== Dataset records ==

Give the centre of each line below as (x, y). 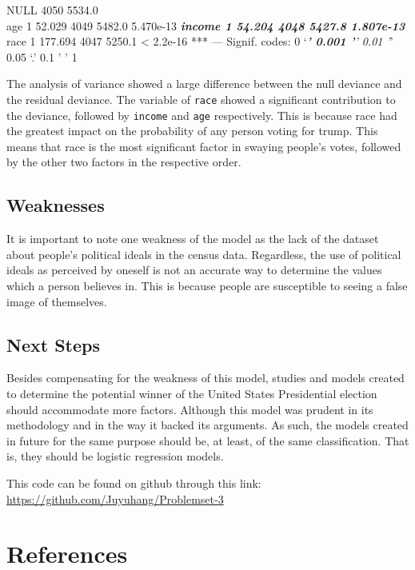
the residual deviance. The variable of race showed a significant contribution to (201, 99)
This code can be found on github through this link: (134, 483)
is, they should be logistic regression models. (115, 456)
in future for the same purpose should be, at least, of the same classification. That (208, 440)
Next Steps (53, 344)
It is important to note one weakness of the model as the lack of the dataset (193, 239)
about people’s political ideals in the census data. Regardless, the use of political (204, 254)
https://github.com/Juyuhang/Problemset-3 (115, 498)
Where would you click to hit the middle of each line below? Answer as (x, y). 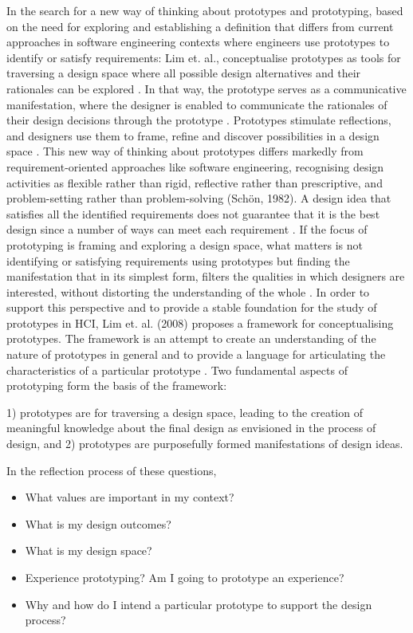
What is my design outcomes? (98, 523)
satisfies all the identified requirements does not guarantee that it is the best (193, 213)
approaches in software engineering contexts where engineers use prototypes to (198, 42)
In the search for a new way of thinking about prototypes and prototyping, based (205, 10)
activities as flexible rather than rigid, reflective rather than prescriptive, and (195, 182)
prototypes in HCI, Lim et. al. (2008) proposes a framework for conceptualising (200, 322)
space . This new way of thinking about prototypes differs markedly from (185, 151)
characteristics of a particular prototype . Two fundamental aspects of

===

> _Directions for this task_
Each record is to be copied word for word, with no images carried over.

> _Answer_
Give the centre of each line below as (x, y). 
the residual deviance. The variable of race showed a significant contribution to (201, 99)
This code can be found on github through this link: (134, 483)
is, they should be logistic regression models. (115, 456)
in future for the same purpose should be, at least, of the same classification. That (208, 440)
Next Steps (53, 344)
It is important to note one weakness of the model as the lack of the dataset (193, 239)
about people’s political ideals in the census data. Regardless, the use of political (204, 254)
https://github.com/Juyuhang/Problemset-3 (115, 498)
Where would you click to hit the middle of each line below? Answer as (x, y). 
What is my design outcomes? (98, 523)
satisfies all the identified requirements does not guarantee that it is the best (193, 213)
approaches in software engineering contexts where engineers use prototypes to (198, 42)
In the search for a new way of thinking about prototypes and prototyping, based (205, 10)
activities as flexible rather than rigid, reflective rather than prescriptive, and (195, 182)
prototypes in HCI, Lim et. al. (2008) proposes a framework for conceptualising (200, 322)
space . This new way of thinking about prototypes differs markedly from (185, 151)
characteristics of a particular prototype . Two fundamental aspects of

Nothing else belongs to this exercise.